The To All the Boys I’ve Loved Before series had its third and final installment released Feb. 12, on Netflix. The three movies are based on the books by Jenny Han. Many people have been following the main character Peter Kavinsky (Noah Centineo) and Lara Jean Covey (Lana Condor) from the first movie, which was released in 2018. In the first movie, Peter and Lara Jean started “fake dating” due to Lara Jean’s little sister, Kitty Covey (Anna Cathcart), sending out love letters Lara Jean had written. The movie concluded with Peter and Lara Jean becoming a real couple when the two realized they had feelings for one another. In the second, To All the Boys I’ve Loved Before: P.S. I Still Love You, their relationship was threatened then strengthened. The name of the third move is To All the Boys I’ve Loved Before: Always and Forever, which was a wholesome end to the series.    

To All the Boys I’ve Loved Before: Always and Forever begins by re-introducing the two main characters, Peter Kavinsky and Lara Jean Covey. The conflict is introduced early, which is that Peter had gotten into Stanford University, but Lara Jean had been rejected. The movie goes on to show how the couple goes about piloting the problem and how they come to a resolution that benefits both of them. 

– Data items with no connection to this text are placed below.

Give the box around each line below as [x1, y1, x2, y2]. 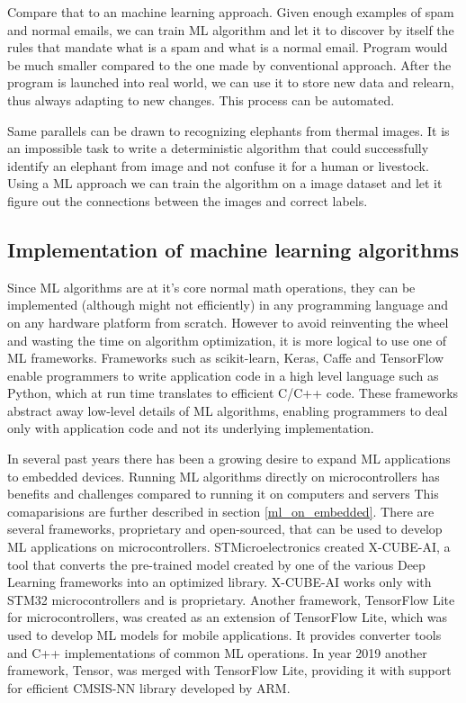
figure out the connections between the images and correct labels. [7, 191, 368, 210]
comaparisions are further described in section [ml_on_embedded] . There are [7, 501, 435, 520]
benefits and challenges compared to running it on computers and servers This [7, 484, 439, 503]
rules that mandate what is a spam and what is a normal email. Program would [7, 38, 448, 57]
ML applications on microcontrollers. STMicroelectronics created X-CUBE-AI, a [7, 537, 451, 556]
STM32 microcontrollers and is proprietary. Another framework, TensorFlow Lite [7, 590, 455, 608]
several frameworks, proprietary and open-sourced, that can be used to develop [7, 519, 443, 538]
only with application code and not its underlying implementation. [7, 419, 374, 437]

The To All the Boys I’ve Loved Before series is a very wholesome, feel-good story. The teen romance displays problems on screen that are dealt with in a healthy way after the real relationship had started, resulting in a typical happy ending.

 “When I look for each watch, usually I look for funny movies and romantic comedies are one of my favorites because you get a little bit of romance and a little bit of comedy. I love that,” junior Tori Riehle said. “I feel like the series really shows that, because there’s funny aspects to it and there is always a cute little ending.”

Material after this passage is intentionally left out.